Barbara Trolley, professor of counselor education at St. Bonaventure University, received the New York State Career Development Association Outstanding Counselor Educator Award at the organization’s 2014 conference held May 30 in Buffalo.
The Outstanding Counselor Educator Award recognizes significant contributions to the field of career development in the following areas: education and mentoring of career counseling students, development of or leadership in exemplary career programs, conducting research and/or publishing in the field and/or advocating efforts to inform and persuade policy makers about career development.
Dr. Patricia A. Bomba has received the 2014 Carol Selinske Founder’s Award from the Hospice & Palliative Care Association of New York State for her work on behalf of hospice and palliative care.
Bomba, a Univera Healthcare vice president and medical director for geriatrics, is an expert on advance care planning and end-of-life issues who served on the Institute of Medicine’s Committee on Transforming End-of-Life Care.
The award recognizes Bomba’s work in the creation of the state’s form for medical orders for life-sustaining treatment (MOLST). The form tells emergency medical personnel whether or not to administer life-saving procedures in the event of a medical emergency, and contains other information about a patient’s wishes for end-of-life care.
Environmentalist Frederick Stoss, associate librarian and subject specialist for biological and environmental sciences and mathematics at the University at Buffalo, has received the first Friend of the Biblioteca Nacional Aruba Award for his work with the group’s in green education programming and for helping to create the library’s Caribbean Energy, Environmental, and Sustainability Program. The award was presented at the third annual Green Education Symposium Aruba at Casa di Cultura in Oranjestad, Aruba.
Stoss has been an environmental researcher and advocate since his student days. He holds degrees in biology, zoology and information studies, has conducted a decade of research in toxicology and environmental health, and has dedicated his professional life to sustainability research and environmental advocacy.
As a graduate student, he built the first national acid rain database from the ground up. That project led to his work as a co-editor for “Trends: A Compendium of Data on Global Change,” the Oak Ridge National Laboratory’s award-winning comprehensive global climate change reference work, where he worked while conducting research with the University of Tennessee.
Alana N. Christopher was named the recipient of The COOP Service Prizes at Hamilton College’s annual Class and Charter Day.

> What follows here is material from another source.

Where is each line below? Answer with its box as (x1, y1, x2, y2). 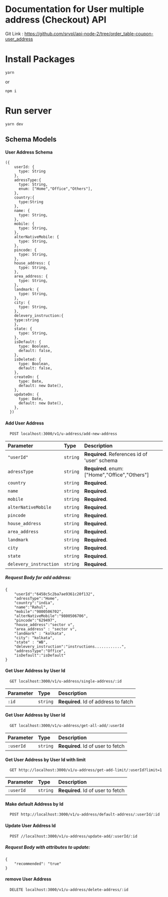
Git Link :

The awards go to seniors who, over the course of their college careers, have demonstrated exceptional dedication to community service at Hamilton and leadership in making a difference in the lives of people and service organizations, both in our local area and in communities assisted by Alternative Spring Break work trips.
Christopher, a senior majoring in English, is a graduate of Williamsville North High School and the daughter of Mary and John Christopher of East Amherst.
Two University at Buffalo sophomores majoring in physics received the Barry Goldwater Scholarship – Sean Rhett-Burke Bearden, a physics and applied mathematics student from the Town of Tonawanda, and Nigel Stephen Michki, a UB computational physics student from Grand Island. They are among 283 undergraduates to receive the award this year from a pool of 1,166 applicants. Both want to use their knowledge to pursue research that improves society, advancing technologies in industries such as computing and medicine.
The scholarship, established by Congress in 1986 in honor of Sen. Barry Goldwater, provides up to $7,500 per year to cover educational expenses of outstanding students pursuing careers in math, the natural sciences and engineering.
Universities may nominate up to four undergraduates each year, and each of UB’s four 2014 nominees – all UB Honors Scholars – received recognition. Sophomores Stephanie Kong, a chemical engineering student, and Kristina Monakhova, an electrical engineering student, earned honorable mentions.